■ Material provided:
-------------------------

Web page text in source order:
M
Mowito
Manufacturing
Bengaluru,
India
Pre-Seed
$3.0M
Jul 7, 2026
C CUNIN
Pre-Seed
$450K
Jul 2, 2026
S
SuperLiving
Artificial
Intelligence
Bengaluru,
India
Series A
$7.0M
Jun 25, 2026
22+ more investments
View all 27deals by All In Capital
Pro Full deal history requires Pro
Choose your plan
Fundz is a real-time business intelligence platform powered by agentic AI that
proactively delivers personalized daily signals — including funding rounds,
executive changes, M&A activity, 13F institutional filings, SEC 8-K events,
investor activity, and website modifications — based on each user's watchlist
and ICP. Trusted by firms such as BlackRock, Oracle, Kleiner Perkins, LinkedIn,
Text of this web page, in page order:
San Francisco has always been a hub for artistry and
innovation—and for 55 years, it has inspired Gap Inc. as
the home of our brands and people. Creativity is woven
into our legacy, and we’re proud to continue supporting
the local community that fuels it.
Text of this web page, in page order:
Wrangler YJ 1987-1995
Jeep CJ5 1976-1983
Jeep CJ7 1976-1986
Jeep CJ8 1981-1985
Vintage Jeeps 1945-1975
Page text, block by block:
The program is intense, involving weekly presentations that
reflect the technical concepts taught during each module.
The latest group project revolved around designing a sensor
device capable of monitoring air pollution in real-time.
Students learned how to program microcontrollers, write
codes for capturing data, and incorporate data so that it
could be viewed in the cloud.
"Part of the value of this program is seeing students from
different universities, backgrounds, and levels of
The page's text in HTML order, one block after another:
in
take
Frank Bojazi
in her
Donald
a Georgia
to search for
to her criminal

-------------------------

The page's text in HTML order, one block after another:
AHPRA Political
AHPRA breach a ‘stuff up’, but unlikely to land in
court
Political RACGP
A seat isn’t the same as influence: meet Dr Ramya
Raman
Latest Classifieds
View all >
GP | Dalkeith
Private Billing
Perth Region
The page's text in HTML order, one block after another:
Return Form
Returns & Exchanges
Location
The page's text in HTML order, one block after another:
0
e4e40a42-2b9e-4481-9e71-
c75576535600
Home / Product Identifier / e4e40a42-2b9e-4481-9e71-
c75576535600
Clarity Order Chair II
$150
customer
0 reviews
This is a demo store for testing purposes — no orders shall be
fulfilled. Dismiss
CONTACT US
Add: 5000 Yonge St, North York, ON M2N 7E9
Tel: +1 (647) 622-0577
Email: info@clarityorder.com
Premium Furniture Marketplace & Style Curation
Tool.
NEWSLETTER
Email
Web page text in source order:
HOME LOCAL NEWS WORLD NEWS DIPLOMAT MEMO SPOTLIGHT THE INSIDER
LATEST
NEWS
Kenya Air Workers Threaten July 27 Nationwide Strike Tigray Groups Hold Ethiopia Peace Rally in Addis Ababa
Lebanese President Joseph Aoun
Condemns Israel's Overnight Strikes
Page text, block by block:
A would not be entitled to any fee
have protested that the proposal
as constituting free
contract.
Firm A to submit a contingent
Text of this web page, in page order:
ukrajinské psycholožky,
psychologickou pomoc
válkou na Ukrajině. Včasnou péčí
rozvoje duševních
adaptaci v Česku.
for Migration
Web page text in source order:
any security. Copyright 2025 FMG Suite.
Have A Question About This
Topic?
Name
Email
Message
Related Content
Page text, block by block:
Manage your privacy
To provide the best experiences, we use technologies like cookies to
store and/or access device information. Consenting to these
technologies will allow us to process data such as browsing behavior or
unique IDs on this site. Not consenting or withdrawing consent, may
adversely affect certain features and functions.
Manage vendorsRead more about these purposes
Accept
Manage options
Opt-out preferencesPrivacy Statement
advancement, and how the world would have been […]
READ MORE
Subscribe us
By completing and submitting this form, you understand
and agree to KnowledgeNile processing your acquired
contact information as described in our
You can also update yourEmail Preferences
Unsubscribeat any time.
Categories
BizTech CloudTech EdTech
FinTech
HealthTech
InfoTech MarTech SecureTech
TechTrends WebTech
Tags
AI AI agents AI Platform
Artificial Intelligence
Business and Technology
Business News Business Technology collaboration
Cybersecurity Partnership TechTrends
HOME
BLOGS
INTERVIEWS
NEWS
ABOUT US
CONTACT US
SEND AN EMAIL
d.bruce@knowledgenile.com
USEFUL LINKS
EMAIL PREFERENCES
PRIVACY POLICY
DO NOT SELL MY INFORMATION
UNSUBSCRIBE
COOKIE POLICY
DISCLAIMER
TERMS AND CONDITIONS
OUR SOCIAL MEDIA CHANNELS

-------------------------

■ Exercise goal: Please copy, exactly and with nothing else, the lines above beginning at the line that has "the home of" and ending with the line that has "to her criminal".

■ Response below:
the home of our brands and people. Creativity is woven
into our legacy, and we’re proud to continue supporting
the local community that fuels it.
Text of this web page, in page order:
Wrangler YJ 1987-1995
Jeep CJ5 1976-1983
Jeep CJ7 1976-1986
Jeep CJ8 1981-1985
Vintage Jeeps 1945-1975
Page text, block by block:
The program is intense, involving weekly presentations that
reflect the technical concepts taught during each module.
The latest group project revolved around designing a sensor
device capable of monitoring air pollution in real-time.
Students learned how to program microcontrollers, write
codes for capturing data, and incorporate data so that it
could be viewed in the cloud.
"Part of the value of this program is seeing students from
different universities, backgrounds, and levels of
The page's text in HTML order, one block after another:
in
take
Frank Bojazi
in her
Donald
a Georgia
to search for
to her criminal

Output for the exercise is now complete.